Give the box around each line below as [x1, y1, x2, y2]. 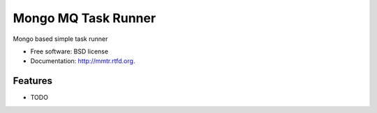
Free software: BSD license [30, 47, 108, 55]
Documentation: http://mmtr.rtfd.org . [30, 57, 135, 65]
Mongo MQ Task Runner [13, 10, 156, 26]
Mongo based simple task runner [13, 35, 108, 43]
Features [13, 75, 52, 87]
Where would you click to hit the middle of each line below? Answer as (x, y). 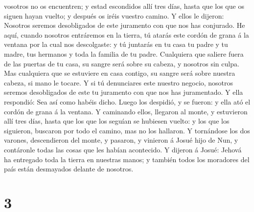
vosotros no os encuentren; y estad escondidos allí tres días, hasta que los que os (124, 6)
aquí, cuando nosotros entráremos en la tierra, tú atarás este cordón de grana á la (127, 34)
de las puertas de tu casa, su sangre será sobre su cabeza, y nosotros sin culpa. (122, 63)
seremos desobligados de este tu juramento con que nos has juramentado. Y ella (124, 92)
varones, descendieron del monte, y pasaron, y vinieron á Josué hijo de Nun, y (121, 140)
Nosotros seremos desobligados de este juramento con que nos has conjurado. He (125, 25)
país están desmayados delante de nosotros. (69, 169)
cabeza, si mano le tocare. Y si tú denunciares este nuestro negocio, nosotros (119, 82)
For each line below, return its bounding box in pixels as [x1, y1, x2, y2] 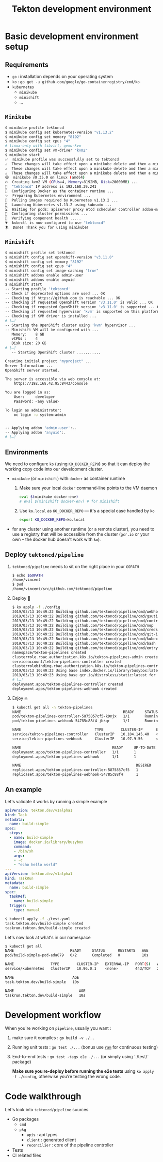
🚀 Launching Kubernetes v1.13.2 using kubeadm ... [5, 202, 112, 207]
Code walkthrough [5, 1091, 81, 1102]
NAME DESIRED [12, 763, 151, 768]
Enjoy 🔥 [12, 695, 28, 701]
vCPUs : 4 [11, 336, 38, 341]
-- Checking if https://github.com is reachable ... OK [5, 295, 120, 300]
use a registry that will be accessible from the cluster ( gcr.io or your [12, 531, 149, 537]
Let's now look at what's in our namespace [5, 934, 91, 940]
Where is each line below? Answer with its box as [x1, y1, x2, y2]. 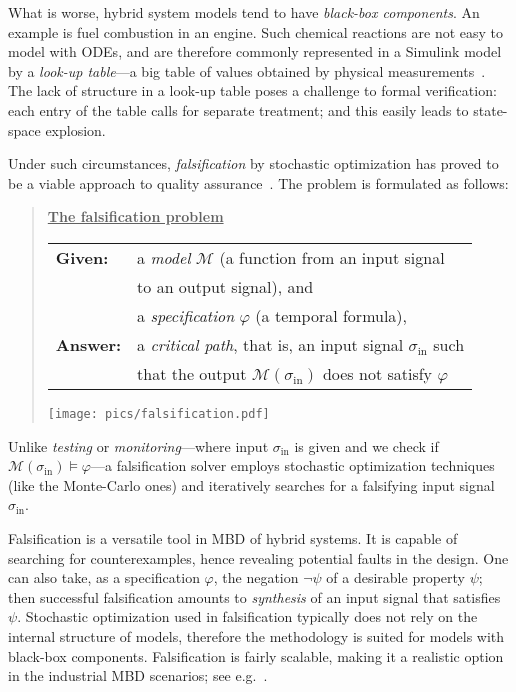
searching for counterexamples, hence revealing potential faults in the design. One [8, 547, 509, 568]
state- [473, 99, 508, 120]
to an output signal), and [137, 274, 314, 298]
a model [137, 245, 191, 269]
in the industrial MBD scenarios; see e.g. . [8, 665, 268, 686]
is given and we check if [294, 435, 439, 456]
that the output [137, 361, 247, 385]
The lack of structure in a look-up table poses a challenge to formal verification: [8, 80, 497, 101]
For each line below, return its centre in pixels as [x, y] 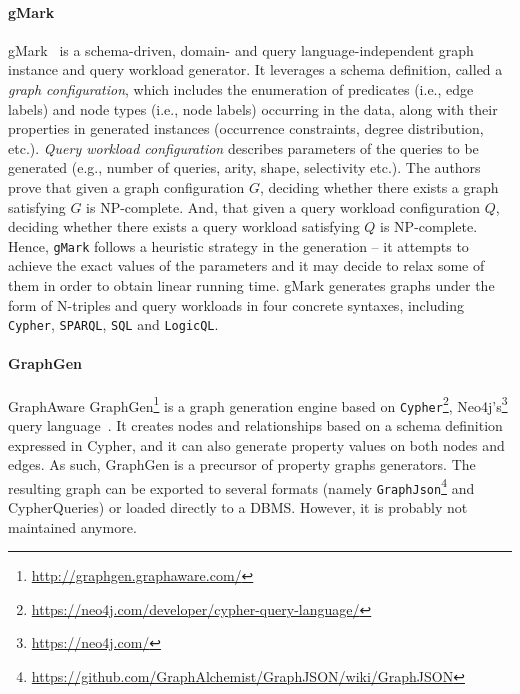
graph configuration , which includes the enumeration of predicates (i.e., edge [241, 88]
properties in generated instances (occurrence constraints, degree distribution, [246, 128]
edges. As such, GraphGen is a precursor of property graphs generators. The [242, 464]
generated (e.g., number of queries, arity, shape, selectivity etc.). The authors [244, 167]
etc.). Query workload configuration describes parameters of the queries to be [243, 147]
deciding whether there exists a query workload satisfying [184, 226]
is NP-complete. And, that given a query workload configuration [283, 206]
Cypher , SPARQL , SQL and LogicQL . [113, 324]

▸ Exercise
Please report how many lines of the material above contain the string "seremos", with no other words.

▸ Written response
2